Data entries

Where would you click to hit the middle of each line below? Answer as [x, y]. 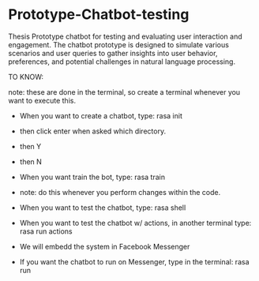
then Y [30, 146]
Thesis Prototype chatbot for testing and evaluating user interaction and [125, 36]
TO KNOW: [26, 77]
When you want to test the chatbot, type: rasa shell [103, 208]
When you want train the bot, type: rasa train [92, 177]
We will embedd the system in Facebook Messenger [105, 246]
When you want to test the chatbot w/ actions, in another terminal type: [135, 223]
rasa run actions [46, 231]

**Work required**
A faithful, complete copy of the entries is required, without the pictures.

**Response to this task**
Where would you click to hit the middle of each line below? Answer as [x, y]. 
then Y [30, 146]
Thesis Prototype chatbot for testing and evaluating user interaction and [125, 36]
TO KNOW: [26, 77]
When you want to test the chatbot, type: rasa shell [103, 208]
When you want train the bot, type: rasa train [92, 177]
We will embedd the system in Facebook Messenger [105, 246]
When you want to test the chatbot w/ actions, in another terminal type: [135, 223]
rasa run actions [46, 231]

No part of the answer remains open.